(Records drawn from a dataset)
************

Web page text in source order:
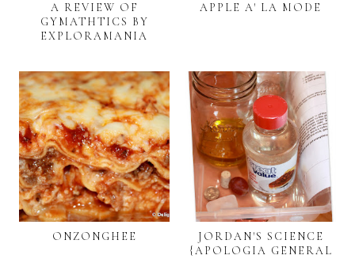
A REVIEW OF
GYMATHTICS BY
EXPLORAMANIA
APPLE A' LA MODE
ONZONGHEE
JORDAN'S SCIENCE
{APOLOGIA GENERAL
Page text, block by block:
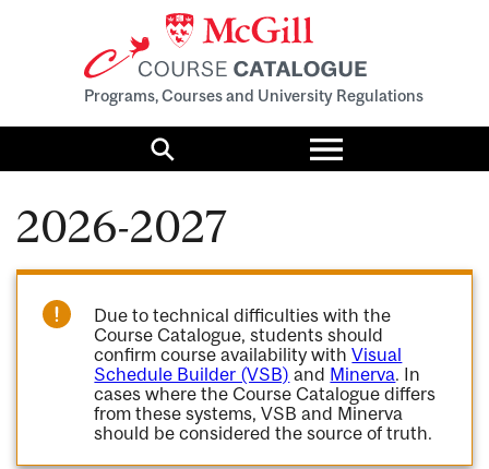
Programs, Courses and University Regulations
Search
Toggle
menu
2026-2027
Due to technical difficulties with the
Course Catalogue, students should
confirm course availability withVisual
Schedule Builder (VSB) and Minerva. In
cases where the Course Catalogue differs
from these systems, VSB and Minerva
should be considered the source of truth.
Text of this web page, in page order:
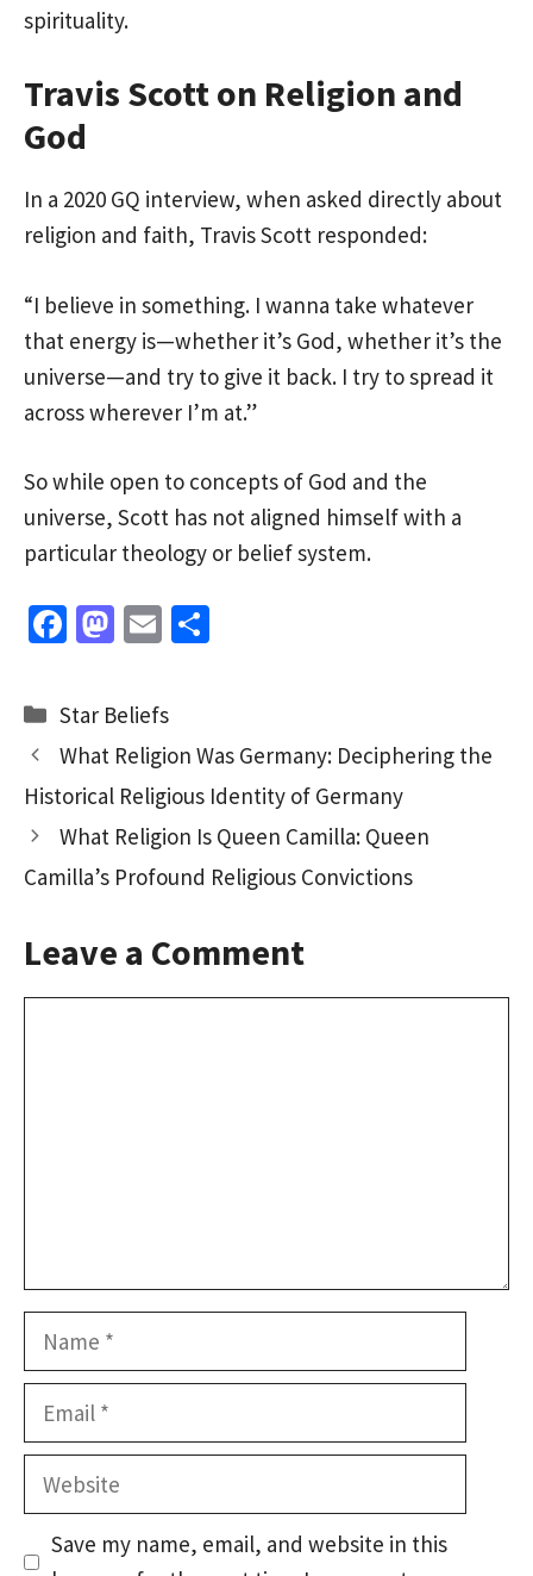
spirituality.
Travis Scott on Religion and
God
In a 2020 GQ interview, when asked directly about
religion and faith, Travis Scott responded:
“I believe in something. I wanna take whatever
that energy is—whether it’s God, whether it’s the
universe—and try to give it back. I try to spread it
across wherever I’m at.”
So while open to concepts of God and the
universe, Scott has not aligned himself with a
particular theology or belief system.
Fa
b
o
o
k
M
to
d
o
n
E
ai
l
e
Categories
Star Beliefs
What Religion Was Germany: Deciphering the
Historical Religious Identity of Germany
What Religion Is Queen Camilla: Queen
Camilla’s Profound Religious Convictions
Leave a Comment
Name
Email
Website
Save my name, email, and website in this
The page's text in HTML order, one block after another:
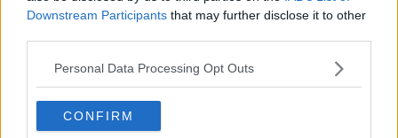
Downstream Participants that may further disclose it to other
Personal Data Processing Opt Outs
CONFIRM
Contact Events
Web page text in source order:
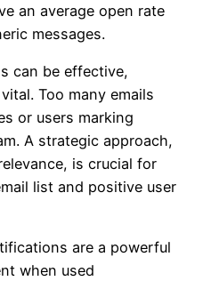
an average open rate
messages.
can be effective,
Too many emails
or users marking
A strategic approach,
is crucial for
list and positive user
are a powerful
when used
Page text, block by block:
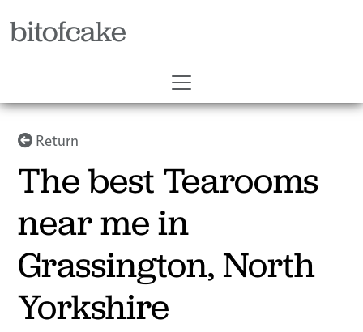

************

**Problem description:**
An exact copy of each entry is required, minus the pictures.

**Your solution:**
Web page text in source order:
A REVIEW OF
GYMATHTICS BY
EXPLORAMANIA
APPLE A' LA MODE
ONZONGHEE
JORDAN'S SCIENCE
{APOLOGIA GENERAL
Page text, block by block:
Programs, Courses and University Regulations
Search
Toggle
menu
2026-2027
Due to technical difficulties with the
Course Catalogue, students should
confirm course availability withVisual
Schedule Builder (VSB) and Minerva. In
cases where the Course Catalogue differs
from these systems, VSB and Minerva
should be considered the source of truth.
Text of this web page, in page order:
spirituality.
Travis Scott on Religion and
God
In a 2020 GQ interview, when asked directly about
religion and faith, Travis Scott responded:
“I believe in something. I wanna take whatever
that energy is—whether it’s God, whether it’s the
universe—and try to give it back. I try to spread it
across wherever I’m at.”
So while open to concepts of God and the
universe, Scott has not aligned himself with a
particular theology or belief system.
Fa
b
o
o
k
M
to
d
o
n
E
ai
l
e
Categories
Star Beliefs
What Religion Was Germany: Deciphering the
Historical Religious Identity of Germany
What Religion Is Queen Camilla: Queen
Camilla’s Profound Religious Convictions
Leave a Comment
Name
Email
Website
Save my name, email, and website in this
The page's text in HTML order, one block after another:
Downstream Participants that may further disclose it to other
Personal Data Processing Opt Outs
CONFIRM
Contact Events
Web page text in source order:
an average open rate
messages.
can be effective,
Too many emails
or users marking
A strategic approach,
is crucial for
list and positive user
are a powerful
when used
Page text, block by block:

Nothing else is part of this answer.